GOAL OF THE EXERCISE: Line by line, copy the data below exactly.
★ ★ ★ ★
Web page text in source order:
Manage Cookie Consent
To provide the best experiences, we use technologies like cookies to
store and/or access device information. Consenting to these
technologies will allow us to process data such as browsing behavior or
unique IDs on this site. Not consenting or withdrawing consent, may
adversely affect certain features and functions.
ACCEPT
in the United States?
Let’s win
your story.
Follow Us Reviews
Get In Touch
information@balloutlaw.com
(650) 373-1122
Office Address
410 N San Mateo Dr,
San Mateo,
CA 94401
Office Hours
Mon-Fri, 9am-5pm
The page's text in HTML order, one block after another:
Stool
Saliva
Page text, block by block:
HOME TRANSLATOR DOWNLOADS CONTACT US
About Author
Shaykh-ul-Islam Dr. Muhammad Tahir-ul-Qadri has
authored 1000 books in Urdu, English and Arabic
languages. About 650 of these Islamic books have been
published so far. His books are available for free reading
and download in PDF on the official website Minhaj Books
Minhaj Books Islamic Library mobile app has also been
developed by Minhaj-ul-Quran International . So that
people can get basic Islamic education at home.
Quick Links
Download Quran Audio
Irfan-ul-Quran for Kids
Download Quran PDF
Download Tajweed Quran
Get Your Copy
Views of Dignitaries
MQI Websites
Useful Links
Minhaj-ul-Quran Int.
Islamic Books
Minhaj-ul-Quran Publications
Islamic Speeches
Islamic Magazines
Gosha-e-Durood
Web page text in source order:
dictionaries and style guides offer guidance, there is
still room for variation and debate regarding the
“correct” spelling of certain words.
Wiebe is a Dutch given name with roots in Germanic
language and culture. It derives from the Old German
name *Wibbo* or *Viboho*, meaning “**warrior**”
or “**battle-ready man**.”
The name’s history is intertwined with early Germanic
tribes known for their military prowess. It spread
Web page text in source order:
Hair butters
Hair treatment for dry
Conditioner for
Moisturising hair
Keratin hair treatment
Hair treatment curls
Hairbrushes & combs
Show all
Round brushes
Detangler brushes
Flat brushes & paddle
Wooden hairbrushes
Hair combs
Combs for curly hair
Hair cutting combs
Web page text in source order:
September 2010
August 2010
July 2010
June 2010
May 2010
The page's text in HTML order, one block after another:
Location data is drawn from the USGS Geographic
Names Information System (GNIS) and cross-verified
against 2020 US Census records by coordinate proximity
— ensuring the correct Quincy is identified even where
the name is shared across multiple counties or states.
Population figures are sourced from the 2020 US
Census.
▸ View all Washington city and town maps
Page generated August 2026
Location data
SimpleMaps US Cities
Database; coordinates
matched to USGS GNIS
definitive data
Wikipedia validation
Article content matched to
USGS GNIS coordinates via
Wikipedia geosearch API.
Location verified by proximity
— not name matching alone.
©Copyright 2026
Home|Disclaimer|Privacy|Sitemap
★ ★ ★ ★
TASK SOLUTION:
Web page text in source order:
Manage Cookie Consent
To provide the best experiences, we use technologies like cookies to
store and/or access device information. Consenting to these
technologies will allow us to process data such as browsing behavior or
unique IDs on this site. Not consenting or withdrawing consent, may
adversely affect certain features and functions.
ACCEPT
in the United States?
Let’s win
your story.
Follow Us Reviews
Get In Touch
information@balloutlaw.com
(650) 373-1122
Office Address
410 N San Mateo Dr,
San Mateo,
CA 94401
Office Hours
Mon-Fri, 9am-5pm
The page's text in HTML order, one block after another:
Stool
Saliva
Page text, block by block:
HOME TRANSLATOR DOWNLOADS CONTACT US
About Author
Shaykh-ul-Islam Dr. Muhammad Tahir-ul-Qadri has
authored 1000 books in Urdu, English and Arabic
languages. About 650 of these Islamic books have been
published so far. His books are available for free reading
and download in PDF on the official website Minhaj Books
Minhaj Books Islamic Library mobile app has also been
developed by Minhaj-ul-Quran International . So that
people can get basic Islamic education at home.
Quick Links
Download Quran Audio
Irfan-ul-Quran for Kids
Download Quran PDF
Download Tajweed Quran
Get Your Copy
Views of Dignitaries
MQI Websites
Useful Links
Minhaj-ul-Quran Int.
Islamic Books
Minhaj-ul-Quran Publications
Islamic Speeches
Islamic Magazines
Gosha-e-Durood
Web page text in source order:
dictionaries and style guides offer guidance, there is
still room for variation and debate regarding the
“correct” spelling of certain words.
Wiebe is a Dutch given name with roots in Germanic
language and culture. It derives from the Old German
name *Wibbo* or *Viboho*, meaning “**warrior**”
or “**battle-ready man**.”
The name’s history is intertwined with early Germanic
tribes known for their military prowess. It spread
Web page text in source order:
Hair butters
Hair treatment for dry
Conditioner for
Moisturising hair
Keratin hair treatment
Hair treatment curls
Hairbrushes & combs
Show all
Round brushes
Detangler brushes
Flat brushes & paddle
Wooden hairbrushes
Hair combs
Combs for curly hair
Hair cutting combs
Web page text in source order:
September 2010
August 2010
July 2010
June 2010
May 2010
The page's text in HTML order, one block after another:
Location data is drawn from the USGS Geographic
Names Information System (GNIS) and cross-verified
against 2020 US Census records by coordinate proximity
— ensuring the correct Quincy is identified even where
the name is shared across multiple counties or states.
Population figures are sourced from the 2020 US
Census.
▸ View all Washington city and town maps
Page generated August 2026
Location data
SimpleMaps US Cities
Database; coordinates
matched to USGS GNIS
definitive data
Wikipedia validation
Article content matched to
USGS GNIS coordinates via
Wikipedia geosearch API.
Location verified by proximity
— not name matching alone.
©Copyright 2026
Home|Disclaimer|Privacy|Sitemap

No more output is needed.